--- START ---

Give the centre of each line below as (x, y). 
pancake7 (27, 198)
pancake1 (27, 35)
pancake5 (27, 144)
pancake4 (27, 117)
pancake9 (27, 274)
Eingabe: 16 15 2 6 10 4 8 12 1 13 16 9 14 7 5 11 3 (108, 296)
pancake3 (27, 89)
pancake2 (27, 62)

--- END ---

=== Exercise details ===
From the line with "pancake9 (27, 274)" to the final line of the entries above, return every line exactly as written.

=== Answer space ===
pancake9 (27, 274)
Eingabe: 16 15 2 6 10 4 8 12 1 13 16 9 14 7 5 11 3 (108, 296)
pancake3 (27, 89)
pancake2 (27, 62)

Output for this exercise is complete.